━━ Data records
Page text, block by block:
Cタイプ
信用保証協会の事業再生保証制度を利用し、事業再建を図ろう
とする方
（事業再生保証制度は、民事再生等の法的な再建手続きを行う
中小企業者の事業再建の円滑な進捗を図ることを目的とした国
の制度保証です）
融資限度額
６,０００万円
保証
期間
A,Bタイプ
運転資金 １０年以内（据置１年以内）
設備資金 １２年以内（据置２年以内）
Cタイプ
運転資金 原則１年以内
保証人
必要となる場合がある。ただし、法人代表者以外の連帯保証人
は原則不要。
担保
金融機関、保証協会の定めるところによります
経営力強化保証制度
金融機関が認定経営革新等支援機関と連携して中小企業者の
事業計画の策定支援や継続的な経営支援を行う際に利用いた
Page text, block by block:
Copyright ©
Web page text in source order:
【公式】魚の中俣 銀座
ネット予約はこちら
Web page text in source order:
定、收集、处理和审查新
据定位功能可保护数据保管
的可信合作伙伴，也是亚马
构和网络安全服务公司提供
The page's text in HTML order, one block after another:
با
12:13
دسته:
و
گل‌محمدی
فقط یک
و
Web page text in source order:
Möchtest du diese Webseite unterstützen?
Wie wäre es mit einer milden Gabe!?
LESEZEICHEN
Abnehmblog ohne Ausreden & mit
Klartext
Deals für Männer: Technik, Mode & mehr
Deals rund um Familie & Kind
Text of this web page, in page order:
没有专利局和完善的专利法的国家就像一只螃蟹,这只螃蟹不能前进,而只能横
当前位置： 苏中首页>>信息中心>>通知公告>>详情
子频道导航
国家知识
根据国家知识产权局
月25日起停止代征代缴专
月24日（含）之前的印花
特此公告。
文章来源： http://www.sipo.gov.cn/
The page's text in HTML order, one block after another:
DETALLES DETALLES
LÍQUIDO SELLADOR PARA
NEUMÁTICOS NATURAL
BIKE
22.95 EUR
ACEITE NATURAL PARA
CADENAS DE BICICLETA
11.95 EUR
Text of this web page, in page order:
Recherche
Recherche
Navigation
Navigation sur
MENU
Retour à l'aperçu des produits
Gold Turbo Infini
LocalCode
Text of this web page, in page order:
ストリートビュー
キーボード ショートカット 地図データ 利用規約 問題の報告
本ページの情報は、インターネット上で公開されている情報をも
━━━━
Task directions
Return each line of the records above exactly as it reads.

Answer box
Page text, block by block:
Cタイプ
信用保証協会の事業再生保証制度を利用し、事業再建を図ろう
とする方
（事業再生保証制度は、民事再生等の法的な再建手続きを行う
中小企業者の事業再建の円滑な進捗を図ることを目的とした国
の制度保証です）
融資限度額
６,０００万円
保証
期間
A,Bタイプ
運転資金 １０年以内（据置１年以内）
設備資金 １２年以内（据置２年以内）
Cタイプ
運転資金 原則１年以内
保証人
必要となる場合がある。ただし、法人代表者以外の連帯保証人
は原則不要。
担保
金融機関、保証協会の定めるところによります
経営力強化保証制度
金融機関が認定経営革新等支援機関と連携して中小企業者の
事業計画の策定支援や継続的な経営支援を行う際に利用いた
Page text, block by block:
Copyright ©
Web page text in source order:
【公式】魚の中俣 銀座
ネット予約はこちら
Web page text in source order:
定、收集、处理和审查新
据定位功能可保护数据保管
的可信合作伙伴，也是亚马
构和网络安全服务公司提供
The page's text in HTML order, one block after another:
با
12:13
دسته:
و
گل‌محمدی
فقط یک
و
Web page text in source order:
Möchtest du diese Webseite unterstützen?
Wie wäre es mit einer milden Gabe!?
LESEZEICHEN
Abnehmblog ohne Ausreden & mit
Klartext
Deals für Männer: Technik, Mode & mehr
Deals rund um Familie & Kind
Text of this web page, in page order:
没有专利局和完善的专利法的国家就像一只螃蟹,这只螃蟹不能前进,而只能横
当前位置： 苏中首页>>信息中心>>通知公告>>详情
子频道导航
国家知识
根据国家知识产权局
月25日起停止代征代缴专
月24日（含）之前的印花
特此公告。
文章来源： http://www.sipo.gov.cn/
The page's text in HTML order, one block after another:
DETALLES DETALLES
LÍQUIDO SELLADOR PARA
NEUMÁTICOS NATURAL
BIKE
22.95 EUR
ACEITE NATURAL PARA
CADENAS DE BICICLETA
11.95 EUR
Text of this web page, in page order:
Recherche
Recherche
Navigation
Navigation sur
MENU
Retour à l'aperçu des produits
Gold Turbo Infini
LocalCode
Text of this web page, in page order:
ストリートビュー
キーボード ショートカット 地図データ 利用規約 問題の報告
本ページの情報は、インターネット上で公開されている情報をも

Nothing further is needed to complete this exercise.